Ahmet Ümit’e bu tür bir olay yaşayıp yaşamadığını sordum. O da doktor tavsiyesiyle bir yıl kaşe kullanmak zorunda kaldığını ancak okurlarının bunu gördüğünü ve belli olduğunu belirterek imza günlerinde yaşadıklarını şöyle anlattı:
“Bir gün kızıyla imzada saatlerce bekleyen Trabzonlu bir amca, ‘Bu kadar insan senin için kuyruğa giriyorsa sende bir hikmet var, beni bir okuyup üfler misin?’ dedi. Aşırı imza nedeniyle dirseğimde tenis dirseği oluştu. Ortopedistim Selahattin Bey, imza yapma dedi, bir yıl kadar kaşe kullandım. Şimdi ıslak imzaya döndük. En yoğun imzada, örneğin son İzmir fuarında en az 1000 kişi gelmişti, muhtemelen 3000’in üzerinde kitap imzalamıştım. Ortalama 1000 kitap imzaladığımı söyleyebilirim, çünkü okurlarım çoğunlukla tek kitapla gelmiyor.”
KİM NASIL İMZALARDI
- Bir dönem imza günlerinin yıldızı şüphesiz Aziz Nesin’di. Onun bir özelliği de uzun uzun ithaf yazmasıydı. O da son dönemlerinde gözlerindeki problem nedeniyle şiirlerinden birini kazıtarak yaptırdığı kaşeyi ithaf olarak basıp altına sadece imzasını atıyordu.
- İlhami Bekir Tez ve Vedat Türkali de ilerleyen yaşlarında yaptıkları imza günlerinde asistanlarına veya arkadaşlarına ithaf cümlelerini yazdırıyor ve altına imzalarını atıyorlardı.
- Büyük halk ozanı Âşık Veysel, ‘Dostlar Beni Hatırlasın’ kitabına parmak ve mühür basardı.
FATMA GİRİK, KIRK DOUGLAS’TAN NERESİNE İMZA ATMASINI İSTEDİ
İLGİNÇ bir imza hikâyesine de imzalı kitap konusunda uzman sahaf dostum Şeref Özsoy’un ‘BitapKitap’ adlı sosyal medya hesabında rastladım.

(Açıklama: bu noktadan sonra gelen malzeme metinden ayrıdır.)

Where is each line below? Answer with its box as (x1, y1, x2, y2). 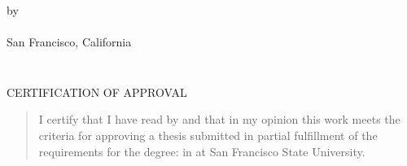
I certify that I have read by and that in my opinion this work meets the (38, 111, 400, 128)
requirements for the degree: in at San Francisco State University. (38, 142, 365, 159)
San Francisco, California (7, 33, 132, 50)
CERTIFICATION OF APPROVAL (7, 83, 187, 100)
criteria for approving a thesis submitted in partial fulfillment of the (38, 126, 378, 143)
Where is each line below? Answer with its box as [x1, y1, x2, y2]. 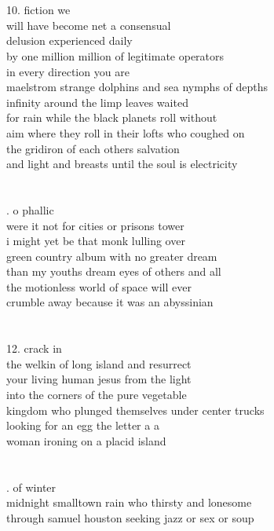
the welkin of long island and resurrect [6, 355, 192, 372]
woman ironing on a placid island [6, 432, 166, 449]
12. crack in [6, 340, 62, 357]
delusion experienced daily [6, 32, 133, 49]
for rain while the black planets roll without [6, 109, 217, 126]
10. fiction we [6, 2, 71, 18]
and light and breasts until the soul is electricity [6, 156, 238, 172]
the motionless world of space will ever [6, 278, 192, 295]
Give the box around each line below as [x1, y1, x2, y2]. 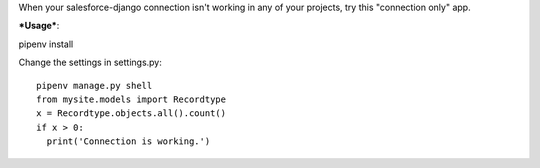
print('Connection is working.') [46, 136, 211, 147]
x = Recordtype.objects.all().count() [36, 108, 227, 119]
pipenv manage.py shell [36, 80, 153, 91]
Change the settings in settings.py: [18, 56, 162, 69]
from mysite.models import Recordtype [36, 93, 227, 105]
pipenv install [18, 38, 74, 50]
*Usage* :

Kirk Douglas, 1964 yılında iyi niyet elçisi olarak Türkiye’ye gelmiş, İsmet İnönü’den tutun da Amerikan Kız Koleji öğrencilerine kadar pek çok görüşme yapmış. Prodüktörler Cemiyeti’nin onuruna düzenlediği yemekli toplantıda Fatma Girik (Reşat Ekrem Koçu’ya göre) dekoltesinin açıkta bıraktığı göğsüne imza atmasını rica etmiş, Kirk Douglas ise Girik’in sağ kolunu imzalamış. O sırada henüz 10 yaşında olan çocuk yıldız Ayşecik (Zeynep Değirmencioğlu), “Bir daha hiç yıkanmayacak” sözü vererek, Douglas’ın eteğine imza atmasını sağlamış.